Il convient de rappeler qu’en France, il existe une forme d’autorégulation du travail journalistique par le biais de la déontologie dont les principes sont fixés par les différentes Chartes du Journalisme, dont la plus connue est celle de 1938. La déontologie du journalisme fixe des principes simples, comme la vérification systématique des informations et des sources et l’indépendance des journalistes par rapport aux pouvoirs politiques et économiques. La déontologie est la condition sine qua non de la crédibilité des journalistes et des médias. Dans un monde idéal, les principes de la déontologie suffiraient à garantir un exercice total d’une liberté vertueuse dans le journalisme.

La régulation réduit de fait l’exercice de la liberté d’expression mais son rôle consiste en réalité à lutter contre les débordements et les dérapages, globalement liés au non-respect de la déontologie.

Si les journalistes étaient toujours vertueux et totalement indépendants des pouvoirs, il n’y aurait pas besoin de les surveiller, de les recadrer et de les sanctionner. Et si toutes les opinions et informations se valaient ou étaient respectables a priori, il n’y aurait pas besoin de brandir la possibilité d’une plainte et d’une punition.

En réalité, la régulation est une garantie supplémentaire de la qualité des informations données par les journalistes. On voit que l’absence de contrôle efficace des réseaux sociaux et de leurs contenus a entraîné la prolifération des fake news et des théories complotistes ou obscurantistes. Ceux qui pensent qu’on a le droit de tout dire, que toutes les informations et opinions se valent, que les pouvoirs économiques et politiques peuvent posséder autant de médias qu’ils le souhaitent, quitte à risquer des situations de monopole, considèrent que la liberté est le principe fondamental, indépassable, qui crée les conditions de l’exercice de la démocratie et de la confrontation des idées. Or, dans le domaine des médias, la liberté totale aboutit à une dénaturation du fonctionnement démocratique et de la profession de journaliste.

La liberté du journaliste n’est pas remise en question par les autorités de régulation. En revanche, le manque systématique d’honnêteté et de conscience professionnelle peut très rapidement affaiblir la crédibilité de la profession auprès de l’opinion publique. Comme l’empiétement des pouvoirs économiques et politiques qui peuvent envisager de porter atteinte à l’indépendance des journalistes.
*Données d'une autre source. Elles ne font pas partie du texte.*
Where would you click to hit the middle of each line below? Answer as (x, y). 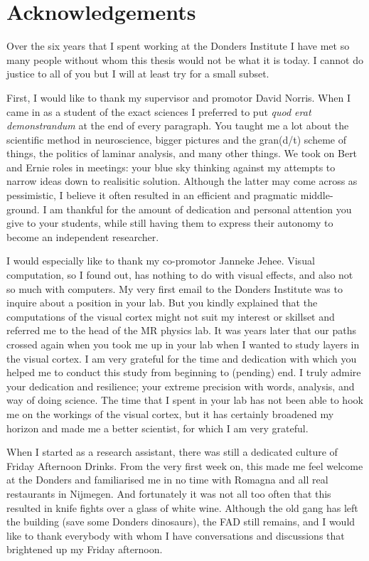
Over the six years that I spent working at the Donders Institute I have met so (178, 46)
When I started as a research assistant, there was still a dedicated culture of (172, 452)
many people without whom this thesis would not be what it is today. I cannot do (185, 59)
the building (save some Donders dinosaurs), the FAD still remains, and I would (181, 522)
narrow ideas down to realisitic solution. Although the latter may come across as (182, 181)
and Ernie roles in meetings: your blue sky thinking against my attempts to (171, 167)
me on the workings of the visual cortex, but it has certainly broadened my (170, 413)
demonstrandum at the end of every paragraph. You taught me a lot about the (178, 125)

Au nom de leurs intérêts propres et supérieurs. Un journaliste instrumentalisé n’est plus en mesure de produire une information de qualité.

Un journalisme honnête, professionnel, indépendant est le garant de liberté d’expression, de la qualité de l’information et de la crédibilité des médias. Et c’est en cela que l’exercice du métier de journaliste prend sa place et joue son rôle dans la République française. Dans un pays libre.